Extracted data entries:
•••••
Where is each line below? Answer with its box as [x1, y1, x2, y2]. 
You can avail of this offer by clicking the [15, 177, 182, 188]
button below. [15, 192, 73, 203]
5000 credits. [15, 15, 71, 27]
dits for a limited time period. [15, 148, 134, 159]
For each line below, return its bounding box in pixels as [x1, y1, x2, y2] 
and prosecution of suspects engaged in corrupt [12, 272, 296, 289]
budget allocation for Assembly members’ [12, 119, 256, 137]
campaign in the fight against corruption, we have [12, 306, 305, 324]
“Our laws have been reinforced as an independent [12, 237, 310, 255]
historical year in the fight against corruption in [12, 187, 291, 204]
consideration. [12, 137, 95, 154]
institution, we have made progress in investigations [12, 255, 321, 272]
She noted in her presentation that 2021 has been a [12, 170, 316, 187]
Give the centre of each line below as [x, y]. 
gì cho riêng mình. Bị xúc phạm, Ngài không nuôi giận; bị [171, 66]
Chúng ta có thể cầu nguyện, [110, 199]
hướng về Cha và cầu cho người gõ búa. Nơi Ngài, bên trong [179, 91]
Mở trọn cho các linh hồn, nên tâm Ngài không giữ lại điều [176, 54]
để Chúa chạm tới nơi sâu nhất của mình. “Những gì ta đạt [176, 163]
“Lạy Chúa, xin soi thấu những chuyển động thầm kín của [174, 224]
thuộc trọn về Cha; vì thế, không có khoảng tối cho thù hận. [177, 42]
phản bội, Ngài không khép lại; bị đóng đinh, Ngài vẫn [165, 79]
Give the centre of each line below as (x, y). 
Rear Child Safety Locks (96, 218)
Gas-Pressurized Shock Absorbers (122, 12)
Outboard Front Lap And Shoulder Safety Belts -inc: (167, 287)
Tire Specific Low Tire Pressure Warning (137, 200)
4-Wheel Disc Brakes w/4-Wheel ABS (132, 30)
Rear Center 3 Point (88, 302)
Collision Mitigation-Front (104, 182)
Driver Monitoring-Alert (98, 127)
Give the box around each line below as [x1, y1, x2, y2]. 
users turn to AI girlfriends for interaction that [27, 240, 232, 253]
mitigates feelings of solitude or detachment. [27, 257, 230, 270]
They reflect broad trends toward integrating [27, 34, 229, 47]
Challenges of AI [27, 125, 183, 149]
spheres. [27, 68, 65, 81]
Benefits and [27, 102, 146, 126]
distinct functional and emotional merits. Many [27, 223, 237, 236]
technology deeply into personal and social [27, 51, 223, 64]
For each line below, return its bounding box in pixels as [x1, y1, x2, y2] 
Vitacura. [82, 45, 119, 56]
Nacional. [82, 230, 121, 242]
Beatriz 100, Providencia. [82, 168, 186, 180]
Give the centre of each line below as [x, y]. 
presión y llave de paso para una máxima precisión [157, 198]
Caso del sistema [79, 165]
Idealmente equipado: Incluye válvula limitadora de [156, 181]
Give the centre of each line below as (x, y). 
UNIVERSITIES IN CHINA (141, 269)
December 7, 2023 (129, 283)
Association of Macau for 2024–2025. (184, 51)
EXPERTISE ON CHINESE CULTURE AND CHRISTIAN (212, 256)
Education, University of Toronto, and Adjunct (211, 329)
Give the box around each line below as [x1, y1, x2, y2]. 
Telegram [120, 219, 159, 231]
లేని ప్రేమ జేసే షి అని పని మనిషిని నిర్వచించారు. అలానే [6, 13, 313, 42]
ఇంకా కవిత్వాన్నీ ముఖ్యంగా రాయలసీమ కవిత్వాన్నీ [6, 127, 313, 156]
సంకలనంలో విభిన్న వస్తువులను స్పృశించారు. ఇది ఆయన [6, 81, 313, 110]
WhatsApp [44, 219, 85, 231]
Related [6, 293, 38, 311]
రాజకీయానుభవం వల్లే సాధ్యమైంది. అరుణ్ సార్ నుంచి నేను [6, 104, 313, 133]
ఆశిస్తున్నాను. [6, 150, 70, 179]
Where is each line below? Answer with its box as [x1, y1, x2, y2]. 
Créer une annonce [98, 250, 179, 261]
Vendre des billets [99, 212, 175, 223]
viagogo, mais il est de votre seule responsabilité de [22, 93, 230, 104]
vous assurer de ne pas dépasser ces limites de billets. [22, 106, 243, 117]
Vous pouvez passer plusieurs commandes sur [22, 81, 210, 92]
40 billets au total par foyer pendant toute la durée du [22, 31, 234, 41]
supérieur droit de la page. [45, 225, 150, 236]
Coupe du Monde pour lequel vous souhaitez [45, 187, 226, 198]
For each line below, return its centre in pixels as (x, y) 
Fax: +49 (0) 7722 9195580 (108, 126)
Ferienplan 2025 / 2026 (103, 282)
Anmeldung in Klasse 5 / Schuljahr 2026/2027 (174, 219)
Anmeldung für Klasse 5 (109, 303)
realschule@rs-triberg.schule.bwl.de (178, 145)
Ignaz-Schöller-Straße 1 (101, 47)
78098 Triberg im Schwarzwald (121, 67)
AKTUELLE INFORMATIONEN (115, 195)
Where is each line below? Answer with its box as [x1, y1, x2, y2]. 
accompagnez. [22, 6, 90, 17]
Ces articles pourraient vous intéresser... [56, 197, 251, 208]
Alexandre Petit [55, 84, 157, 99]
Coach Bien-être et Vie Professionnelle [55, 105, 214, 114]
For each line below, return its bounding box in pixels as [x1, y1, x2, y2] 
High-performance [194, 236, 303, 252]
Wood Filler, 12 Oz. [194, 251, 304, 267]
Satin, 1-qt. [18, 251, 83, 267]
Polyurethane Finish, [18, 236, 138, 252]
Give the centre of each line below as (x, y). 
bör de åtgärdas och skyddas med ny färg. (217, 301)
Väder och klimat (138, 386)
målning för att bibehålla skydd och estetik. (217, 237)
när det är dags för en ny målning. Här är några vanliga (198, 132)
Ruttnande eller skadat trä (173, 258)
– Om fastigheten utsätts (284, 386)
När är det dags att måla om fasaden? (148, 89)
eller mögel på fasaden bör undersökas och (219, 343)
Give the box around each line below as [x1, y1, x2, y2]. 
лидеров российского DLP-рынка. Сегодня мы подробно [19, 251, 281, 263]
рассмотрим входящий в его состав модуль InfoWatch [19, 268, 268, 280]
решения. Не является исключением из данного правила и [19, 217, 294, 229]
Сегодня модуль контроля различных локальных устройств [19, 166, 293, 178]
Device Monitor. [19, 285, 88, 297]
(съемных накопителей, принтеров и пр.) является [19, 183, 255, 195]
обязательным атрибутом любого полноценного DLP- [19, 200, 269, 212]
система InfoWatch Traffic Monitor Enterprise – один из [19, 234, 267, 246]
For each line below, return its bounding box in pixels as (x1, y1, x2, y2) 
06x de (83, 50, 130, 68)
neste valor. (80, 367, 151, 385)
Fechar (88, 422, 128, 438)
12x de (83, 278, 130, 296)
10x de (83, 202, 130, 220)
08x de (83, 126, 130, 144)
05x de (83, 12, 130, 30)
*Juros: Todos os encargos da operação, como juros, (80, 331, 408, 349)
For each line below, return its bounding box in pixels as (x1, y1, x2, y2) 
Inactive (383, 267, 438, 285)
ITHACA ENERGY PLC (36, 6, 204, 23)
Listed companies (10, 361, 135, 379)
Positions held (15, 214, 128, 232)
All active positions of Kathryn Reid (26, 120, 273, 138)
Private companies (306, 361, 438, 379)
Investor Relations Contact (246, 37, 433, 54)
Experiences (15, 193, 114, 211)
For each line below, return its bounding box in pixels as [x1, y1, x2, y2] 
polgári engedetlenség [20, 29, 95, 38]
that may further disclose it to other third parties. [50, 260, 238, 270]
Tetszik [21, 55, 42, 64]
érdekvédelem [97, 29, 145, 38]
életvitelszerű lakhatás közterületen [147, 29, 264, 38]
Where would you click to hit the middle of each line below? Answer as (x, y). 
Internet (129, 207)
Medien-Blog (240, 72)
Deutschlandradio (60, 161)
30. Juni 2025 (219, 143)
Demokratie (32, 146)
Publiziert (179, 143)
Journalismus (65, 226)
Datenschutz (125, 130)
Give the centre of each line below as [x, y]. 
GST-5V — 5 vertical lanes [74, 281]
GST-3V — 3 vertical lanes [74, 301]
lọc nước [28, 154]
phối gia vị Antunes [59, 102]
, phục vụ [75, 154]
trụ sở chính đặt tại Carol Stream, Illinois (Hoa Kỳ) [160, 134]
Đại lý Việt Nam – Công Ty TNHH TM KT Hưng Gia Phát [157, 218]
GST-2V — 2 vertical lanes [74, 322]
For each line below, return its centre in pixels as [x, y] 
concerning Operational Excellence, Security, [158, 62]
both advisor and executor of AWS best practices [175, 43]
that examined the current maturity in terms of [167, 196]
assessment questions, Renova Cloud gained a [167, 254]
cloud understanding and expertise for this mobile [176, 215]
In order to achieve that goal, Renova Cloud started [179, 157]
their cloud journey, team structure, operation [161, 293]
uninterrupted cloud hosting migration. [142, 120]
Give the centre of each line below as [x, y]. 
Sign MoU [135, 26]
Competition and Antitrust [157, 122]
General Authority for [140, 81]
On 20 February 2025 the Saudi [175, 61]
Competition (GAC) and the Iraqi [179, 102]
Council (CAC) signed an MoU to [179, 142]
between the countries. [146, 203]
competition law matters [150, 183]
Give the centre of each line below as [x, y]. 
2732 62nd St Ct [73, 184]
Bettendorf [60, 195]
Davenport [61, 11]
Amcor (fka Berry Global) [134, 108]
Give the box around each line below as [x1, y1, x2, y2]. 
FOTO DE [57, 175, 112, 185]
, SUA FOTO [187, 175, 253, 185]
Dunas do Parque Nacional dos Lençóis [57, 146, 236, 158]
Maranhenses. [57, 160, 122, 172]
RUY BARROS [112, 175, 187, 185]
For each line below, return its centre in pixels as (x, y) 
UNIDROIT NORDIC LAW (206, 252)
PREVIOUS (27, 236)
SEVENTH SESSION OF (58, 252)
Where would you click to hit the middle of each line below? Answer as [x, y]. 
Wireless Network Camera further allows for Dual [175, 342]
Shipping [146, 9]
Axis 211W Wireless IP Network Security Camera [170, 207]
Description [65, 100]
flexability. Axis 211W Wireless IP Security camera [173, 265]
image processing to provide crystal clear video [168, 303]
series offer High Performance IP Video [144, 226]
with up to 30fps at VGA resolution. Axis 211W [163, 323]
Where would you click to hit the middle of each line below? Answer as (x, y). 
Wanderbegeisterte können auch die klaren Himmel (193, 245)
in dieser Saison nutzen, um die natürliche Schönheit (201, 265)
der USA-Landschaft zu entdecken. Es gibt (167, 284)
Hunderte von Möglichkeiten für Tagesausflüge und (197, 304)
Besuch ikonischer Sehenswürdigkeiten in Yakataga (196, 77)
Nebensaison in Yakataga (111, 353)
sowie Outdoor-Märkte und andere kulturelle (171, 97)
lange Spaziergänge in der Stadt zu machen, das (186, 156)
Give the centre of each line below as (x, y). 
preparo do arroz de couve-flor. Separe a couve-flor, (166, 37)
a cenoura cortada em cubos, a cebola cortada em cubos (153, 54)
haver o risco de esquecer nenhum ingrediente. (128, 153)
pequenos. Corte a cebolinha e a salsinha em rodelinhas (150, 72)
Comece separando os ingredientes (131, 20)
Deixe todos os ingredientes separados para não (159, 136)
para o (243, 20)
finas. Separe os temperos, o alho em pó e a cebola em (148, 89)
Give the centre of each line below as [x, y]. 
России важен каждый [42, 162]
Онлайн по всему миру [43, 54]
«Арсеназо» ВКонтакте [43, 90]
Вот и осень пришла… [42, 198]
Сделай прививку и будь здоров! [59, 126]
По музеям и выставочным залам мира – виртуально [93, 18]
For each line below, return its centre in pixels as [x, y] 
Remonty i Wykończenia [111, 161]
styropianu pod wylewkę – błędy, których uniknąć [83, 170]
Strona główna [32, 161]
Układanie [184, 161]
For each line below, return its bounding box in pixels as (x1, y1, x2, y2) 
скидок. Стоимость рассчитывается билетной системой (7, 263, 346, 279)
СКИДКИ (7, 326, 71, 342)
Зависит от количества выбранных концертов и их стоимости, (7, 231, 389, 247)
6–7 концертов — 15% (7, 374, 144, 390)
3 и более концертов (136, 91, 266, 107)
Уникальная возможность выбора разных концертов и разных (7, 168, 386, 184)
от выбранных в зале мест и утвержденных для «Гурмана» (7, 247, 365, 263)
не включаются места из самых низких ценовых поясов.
•••••
Task statement => Using the entries above, return exactly the lines from the line with "Fax: +49 (0) 7722 9195580 (108, 126)" to the line with "AKTUELLE INFORMATIONEN (115, 195)", counting both of those lines.

Response box =>
Fax: +49 (0) 7722 9195580 (108, 126)
Ferienplan 2025 / 2026 (103, 282)
Anmeldung in Klasse 5 / Schuljahr 2026/2027 (174, 219)
Anmeldung für Klasse 5 (109, 303)
realschule@rs-triberg.schule.bwl.de (178, 145)
Ignaz-Schöller-Straße 1 (101, 47)
78098 Triberg im Schwarzwald (121, 67)
AKTUELLE INFORMATIONEN (115, 195)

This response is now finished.